:: Information given ::

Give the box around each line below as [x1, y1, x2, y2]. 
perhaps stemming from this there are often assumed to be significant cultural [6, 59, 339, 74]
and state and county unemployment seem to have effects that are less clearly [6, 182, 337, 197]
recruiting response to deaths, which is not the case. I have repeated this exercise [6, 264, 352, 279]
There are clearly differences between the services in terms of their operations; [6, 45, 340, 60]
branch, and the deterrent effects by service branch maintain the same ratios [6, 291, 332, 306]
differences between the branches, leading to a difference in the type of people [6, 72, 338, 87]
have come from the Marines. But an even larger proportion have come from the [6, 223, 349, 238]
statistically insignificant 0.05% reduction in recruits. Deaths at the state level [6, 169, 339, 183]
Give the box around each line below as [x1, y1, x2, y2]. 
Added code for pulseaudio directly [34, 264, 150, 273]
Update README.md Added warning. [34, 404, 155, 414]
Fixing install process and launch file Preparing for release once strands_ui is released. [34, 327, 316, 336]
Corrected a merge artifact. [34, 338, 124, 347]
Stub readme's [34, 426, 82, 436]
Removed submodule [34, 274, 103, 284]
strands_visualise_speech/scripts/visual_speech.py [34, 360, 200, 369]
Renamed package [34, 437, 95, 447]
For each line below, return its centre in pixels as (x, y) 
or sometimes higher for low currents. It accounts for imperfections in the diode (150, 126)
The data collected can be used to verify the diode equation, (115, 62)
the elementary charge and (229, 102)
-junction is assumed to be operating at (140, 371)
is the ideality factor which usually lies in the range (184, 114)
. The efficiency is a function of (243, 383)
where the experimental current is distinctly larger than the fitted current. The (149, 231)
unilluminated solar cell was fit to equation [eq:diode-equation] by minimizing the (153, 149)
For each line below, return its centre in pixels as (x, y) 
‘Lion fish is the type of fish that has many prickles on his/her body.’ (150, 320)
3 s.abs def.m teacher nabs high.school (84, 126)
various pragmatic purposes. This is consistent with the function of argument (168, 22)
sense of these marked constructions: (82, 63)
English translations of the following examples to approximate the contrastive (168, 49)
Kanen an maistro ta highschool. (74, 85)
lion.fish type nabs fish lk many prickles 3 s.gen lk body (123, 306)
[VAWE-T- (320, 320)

:::
:: Information given ::

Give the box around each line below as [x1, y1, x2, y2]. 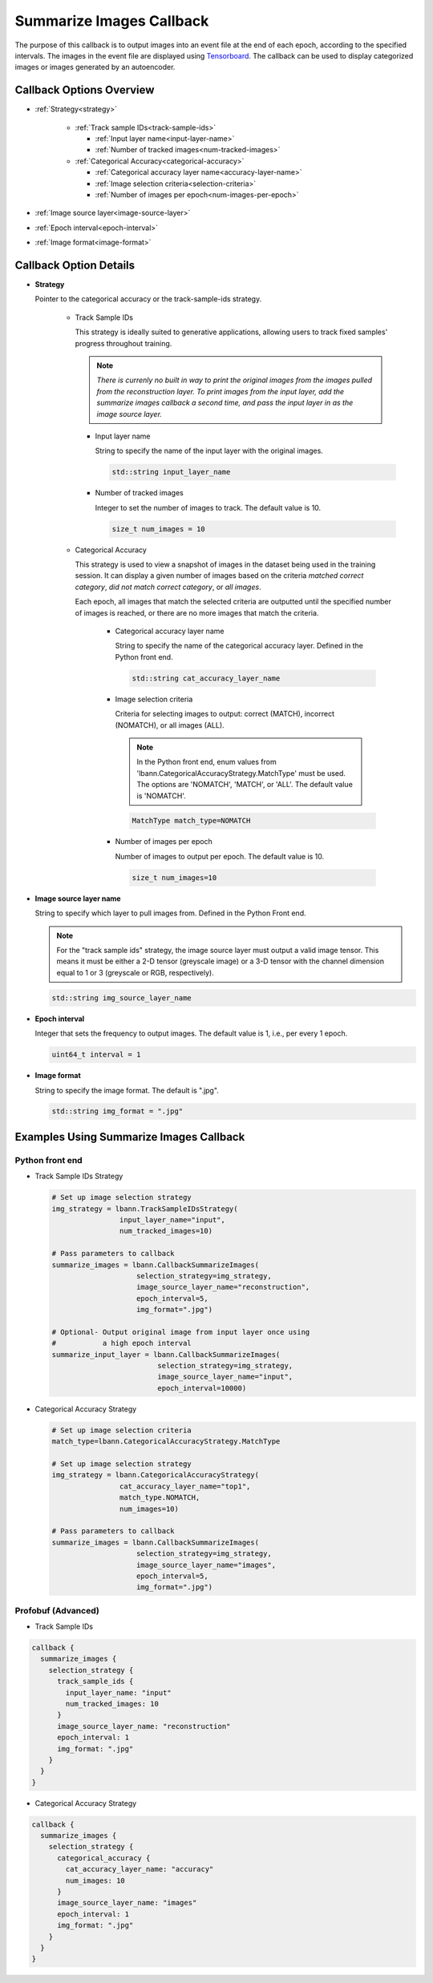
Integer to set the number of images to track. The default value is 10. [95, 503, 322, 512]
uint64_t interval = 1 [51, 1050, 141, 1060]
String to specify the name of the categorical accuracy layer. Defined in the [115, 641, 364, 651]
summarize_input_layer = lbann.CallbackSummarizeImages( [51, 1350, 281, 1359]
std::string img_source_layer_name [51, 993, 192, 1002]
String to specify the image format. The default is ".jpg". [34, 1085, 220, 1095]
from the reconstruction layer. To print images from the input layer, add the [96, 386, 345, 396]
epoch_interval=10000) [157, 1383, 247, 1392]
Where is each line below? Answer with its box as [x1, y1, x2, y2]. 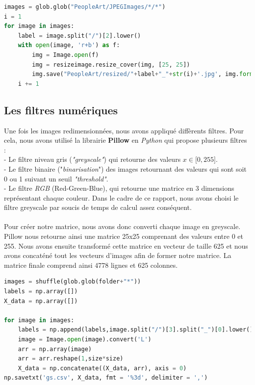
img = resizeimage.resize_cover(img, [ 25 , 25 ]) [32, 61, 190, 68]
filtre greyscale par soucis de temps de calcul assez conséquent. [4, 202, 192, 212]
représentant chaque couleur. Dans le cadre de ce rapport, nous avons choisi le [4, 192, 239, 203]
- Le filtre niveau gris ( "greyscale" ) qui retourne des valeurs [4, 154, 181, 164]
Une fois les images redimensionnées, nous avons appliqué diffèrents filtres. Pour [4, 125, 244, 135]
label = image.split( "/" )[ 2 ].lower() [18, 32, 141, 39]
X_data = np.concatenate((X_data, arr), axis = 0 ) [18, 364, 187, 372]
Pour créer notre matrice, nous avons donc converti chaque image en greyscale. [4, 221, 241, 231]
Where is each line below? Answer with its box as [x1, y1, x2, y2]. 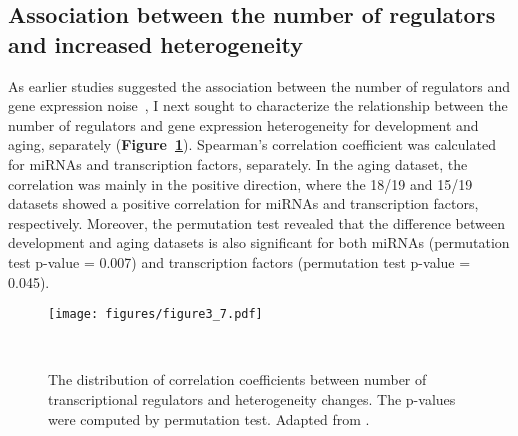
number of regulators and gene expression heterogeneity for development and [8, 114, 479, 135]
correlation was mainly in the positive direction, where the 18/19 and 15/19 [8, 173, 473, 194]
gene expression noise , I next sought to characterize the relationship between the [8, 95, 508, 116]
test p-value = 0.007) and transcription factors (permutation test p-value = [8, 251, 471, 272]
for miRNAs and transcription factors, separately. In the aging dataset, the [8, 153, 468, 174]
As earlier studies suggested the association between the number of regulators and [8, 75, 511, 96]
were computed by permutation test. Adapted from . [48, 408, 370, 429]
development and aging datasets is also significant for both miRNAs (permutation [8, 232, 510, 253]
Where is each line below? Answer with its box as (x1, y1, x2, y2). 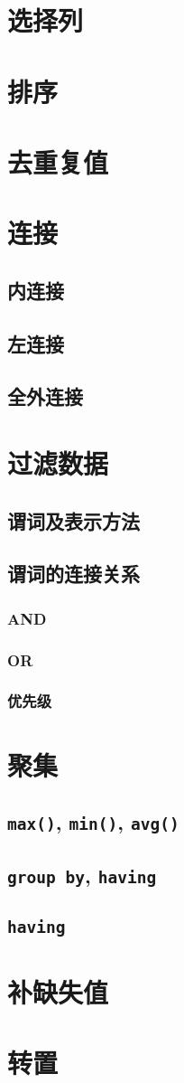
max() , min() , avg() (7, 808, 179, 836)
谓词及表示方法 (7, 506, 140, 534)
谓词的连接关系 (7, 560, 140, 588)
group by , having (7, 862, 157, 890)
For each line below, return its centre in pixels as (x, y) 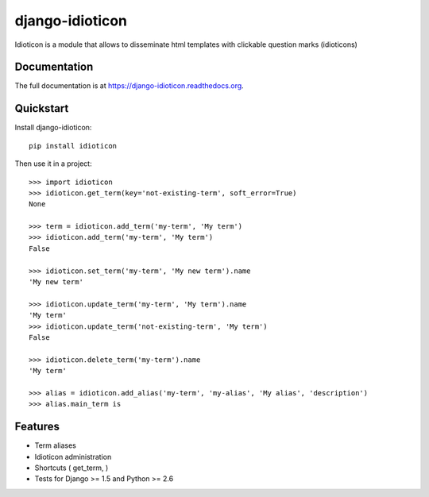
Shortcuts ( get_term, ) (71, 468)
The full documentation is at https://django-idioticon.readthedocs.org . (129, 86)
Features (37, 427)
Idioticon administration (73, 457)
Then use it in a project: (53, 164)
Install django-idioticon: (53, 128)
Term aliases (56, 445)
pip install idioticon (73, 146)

:::
:: Information given ::

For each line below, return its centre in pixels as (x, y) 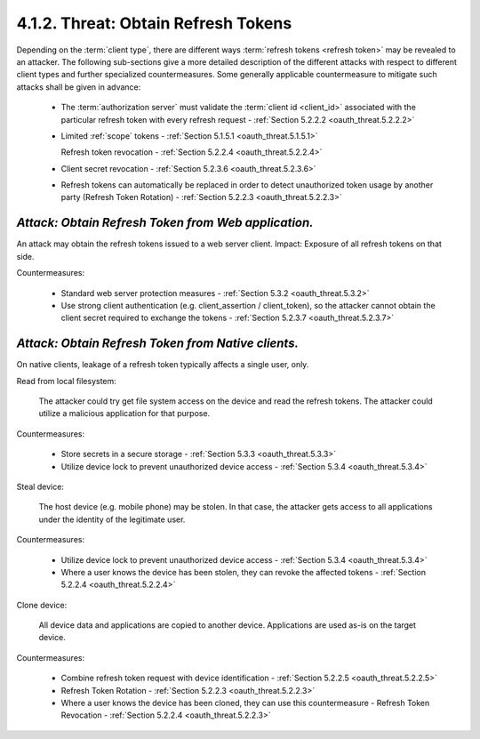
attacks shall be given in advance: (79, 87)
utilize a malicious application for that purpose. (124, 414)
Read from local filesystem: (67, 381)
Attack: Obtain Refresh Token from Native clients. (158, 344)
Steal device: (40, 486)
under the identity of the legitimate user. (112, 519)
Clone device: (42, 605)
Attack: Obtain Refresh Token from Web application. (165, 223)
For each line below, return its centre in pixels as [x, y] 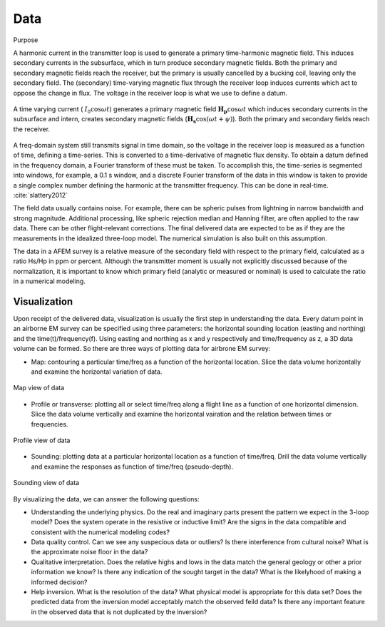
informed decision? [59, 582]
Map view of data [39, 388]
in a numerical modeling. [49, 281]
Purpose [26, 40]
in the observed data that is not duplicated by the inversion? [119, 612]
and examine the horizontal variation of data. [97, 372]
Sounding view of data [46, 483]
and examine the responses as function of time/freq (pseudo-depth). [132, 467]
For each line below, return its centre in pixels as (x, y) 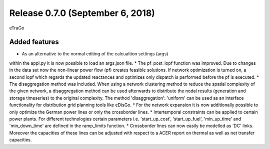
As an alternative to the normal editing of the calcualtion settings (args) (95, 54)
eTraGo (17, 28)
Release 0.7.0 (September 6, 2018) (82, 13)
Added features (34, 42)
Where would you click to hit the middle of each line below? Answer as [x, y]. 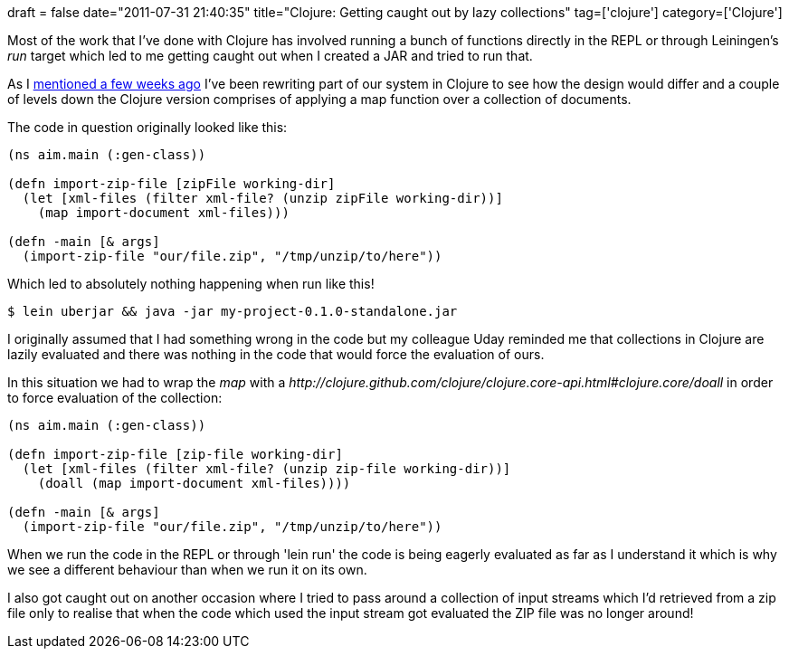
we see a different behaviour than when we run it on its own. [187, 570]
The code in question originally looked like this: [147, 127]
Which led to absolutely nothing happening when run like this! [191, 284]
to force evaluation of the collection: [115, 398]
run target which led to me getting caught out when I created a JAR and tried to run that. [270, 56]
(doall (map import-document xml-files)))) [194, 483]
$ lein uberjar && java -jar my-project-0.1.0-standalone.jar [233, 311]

:::

Task: Please copy out from the data above, without any picture, exactly the lines running from the one that holds "in a numerical modeling. [49, 281]" through the one that holds "my-project-0.1.0-standalone.jar [233, 311]", and nothing beyond them.

Solution to this problem:
in a numerical modeling. [49, 281]
Purpose [26, 40]
in the observed data that is not duplicated by the inversion? [119, 612]
and examine the horizontal variation of data. [97, 372]
Sounding view of data [46, 483]
and examine the responses as function of time/freq (pseudo-depth). [132, 467]
For each line below, return its centre in pixels as (x, y) 
As an alternative to the normal editing of the calcualtion settings (args) (95, 54)
eTraGo (17, 28)
Release 0.7.0 (September 6, 2018) (82, 13)
Added features (34, 42)
Where would you click to hit the middle of each line below? Answer as [x, y]. 
we see a different behaviour than when we run it on its own. [187, 570]
The code in question originally looked like this: [147, 127]
Which led to absolutely nothing happening when run like this! [191, 284]
to force evaluation of the collection: [115, 398]
run target which led to me getting caught out when I created a JAR and tried to run that. [270, 56]
(doall (map import-document xml-files)))) [194, 483]
$ lein uberjar && java -jar my-project-0.1.0-standalone.jar [233, 311]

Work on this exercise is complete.